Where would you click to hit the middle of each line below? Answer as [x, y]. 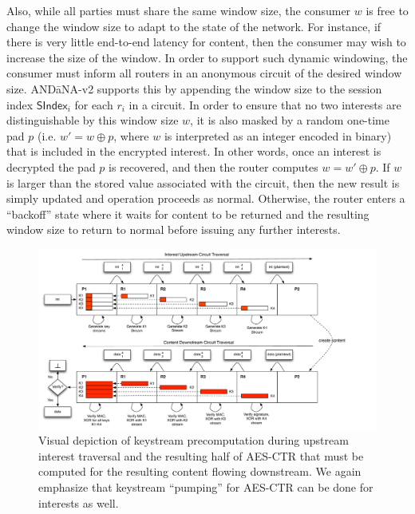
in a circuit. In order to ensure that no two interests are [265, 104]
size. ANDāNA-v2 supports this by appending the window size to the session [194, 88]
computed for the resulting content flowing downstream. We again [200, 471]
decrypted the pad [51, 166]
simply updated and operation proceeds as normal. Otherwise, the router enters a [206, 198]
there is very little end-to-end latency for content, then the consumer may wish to [206, 42]
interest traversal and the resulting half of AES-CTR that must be [201, 455]
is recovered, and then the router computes [213, 166]
####################
**Aim of the task**
Start at the top of the entries and repeat each line exactly, ending at the line that contains "decrypted the pad [51, 166]". Pictures are not part of the copy.

**Task output**
Where would you click to hit the middle of each line below? Answer as [x, y]. 
in a circuit. In order to ensure that no two interests are [265, 104]
size. ANDāNA-v2 supports this by appending the window size to the session [194, 88]
computed for the resulting content flowing downstream. We again [200, 471]
decrypted the pad [51, 166]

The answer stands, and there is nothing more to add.